The records:
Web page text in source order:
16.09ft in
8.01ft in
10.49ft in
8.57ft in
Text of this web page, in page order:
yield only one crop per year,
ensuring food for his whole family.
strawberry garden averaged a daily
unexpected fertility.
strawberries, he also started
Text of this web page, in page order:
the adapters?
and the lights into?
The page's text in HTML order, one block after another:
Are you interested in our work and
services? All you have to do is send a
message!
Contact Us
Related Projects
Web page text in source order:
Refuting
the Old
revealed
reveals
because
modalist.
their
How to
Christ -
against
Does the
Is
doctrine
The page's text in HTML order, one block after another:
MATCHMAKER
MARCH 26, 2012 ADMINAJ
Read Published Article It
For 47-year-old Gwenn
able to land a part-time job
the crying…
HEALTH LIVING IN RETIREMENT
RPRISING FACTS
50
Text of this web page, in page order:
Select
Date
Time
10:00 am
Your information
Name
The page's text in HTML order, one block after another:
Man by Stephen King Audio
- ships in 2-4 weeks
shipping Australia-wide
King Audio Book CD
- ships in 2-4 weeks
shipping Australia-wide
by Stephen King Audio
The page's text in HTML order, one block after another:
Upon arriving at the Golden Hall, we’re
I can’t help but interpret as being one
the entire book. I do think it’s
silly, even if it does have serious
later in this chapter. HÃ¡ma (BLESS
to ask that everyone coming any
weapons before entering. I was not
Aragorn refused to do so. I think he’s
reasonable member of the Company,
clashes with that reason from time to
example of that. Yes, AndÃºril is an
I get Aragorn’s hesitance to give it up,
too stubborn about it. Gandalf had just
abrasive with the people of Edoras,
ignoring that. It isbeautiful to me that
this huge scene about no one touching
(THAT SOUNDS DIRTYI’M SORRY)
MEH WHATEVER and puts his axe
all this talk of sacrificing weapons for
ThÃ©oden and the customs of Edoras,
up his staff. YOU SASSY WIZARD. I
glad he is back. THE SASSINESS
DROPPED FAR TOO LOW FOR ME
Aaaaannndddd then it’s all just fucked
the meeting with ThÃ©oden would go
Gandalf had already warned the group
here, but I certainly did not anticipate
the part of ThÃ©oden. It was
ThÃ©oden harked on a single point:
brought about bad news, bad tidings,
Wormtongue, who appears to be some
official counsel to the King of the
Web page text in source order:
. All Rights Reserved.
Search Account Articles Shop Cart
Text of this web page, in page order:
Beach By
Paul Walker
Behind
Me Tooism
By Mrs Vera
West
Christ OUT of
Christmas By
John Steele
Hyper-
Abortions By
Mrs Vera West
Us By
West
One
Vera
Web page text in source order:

Instructions to follow: All of the material above should be repeated word for word.

Solution for this exercise:
Web page text in source order:
16.09ft in
8.01ft in
10.49ft in
8.57ft in
Text of this web page, in page order:
yield only one crop per year,
ensuring food for his whole family.
strawberry garden averaged a daily
unexpected fertility.
strawberries, he also started
Text of this web page, in page order:
the adapters?
and the lights into?
The page's text in HTML order, one block after another:
Are you interested in our work and
services? All you have to do is send a
message!
Contact Us
Related Projects
Web page text in source order:
Refuting
the Old
revealed
reveals
because
modalist.
their
How to
Christ -
against
Does the
Is
doctrine
The page's text in HTML order, one block after another:
MATCHMAKER
MARCH 26, 2012 ADMINAJ
Read Published Article It
For 47-year-old Gwenn
able to land a part-time job
the crying…
HEALTH LIVING IN RETIREMENT
RPRISING FACTS
50
Text of this web page, in page order:
Select
Date
Time
10:00 am
Your information
Name
The page's text in HTML order, one block after another:
Man by Stephen King Audio
- ships in 2-4 weeks
shipping Australia-wide
King Audio Book CD
- ships in 2-4 weeks
shipping Australia-wide
by Stephen King Audio
The page's text in HTML order, one block after another:
Upon arriving at the Golden Hall, we’re
I can’t help but interpret as being one
the entire book. I do think it’s
silly, even if it does have serious
later in this chapter. HÃ¡ma (BLESS
to ask that everyone coming any
weapons before entering. I was not
Aragorn refused to do so. I think he’s
reasonable member of the Company,
clashes with that reason from time to
example of that. Yes, AndÃºril is an
I get Aragorn’s hesitance to give it up,
too stubborn about it. Gandalf had just
abrasive with the people of Edoras,
ignoring that. It isbeautiful to me that
this huge scene about no one touching
(THAT SOUNDS DIRTYI’M SORRY)
MEH WHATEVER and puts his axe
all this talk of sacrificing weapons for
ThÃ©oden and the customs of Edoras,
up his staff. YOU SASSY WIZARD. I
glad he is back. THE SASSINESS
DROPPED FAR TOO LOW FOR ME
Aaaaannndddd then it’s all just fucked
the meeting with ThÃ©oden would go
Gandalf had already warned the group
here, but I certainly did not anticipate
the part of ThÃ©oden. It was
ThÃ©oden harked on a single point:
brought about bad news, bad tidings,
Wormtongue, who appears to be some
official counsel to the King of the
Web page text in source order:
. All Rights Reserved.
Search Account Articles Shop Cart
Text of this web page, in page order:
Beach By
Paul Walker
Behind
Me Tooism
By Mrs Vera
West
Christ OUT of
Christmas By
John Steele
Hyper-
Abortions By
Mrs Vera West
Us By
West
One
Vera
Web page text in source order:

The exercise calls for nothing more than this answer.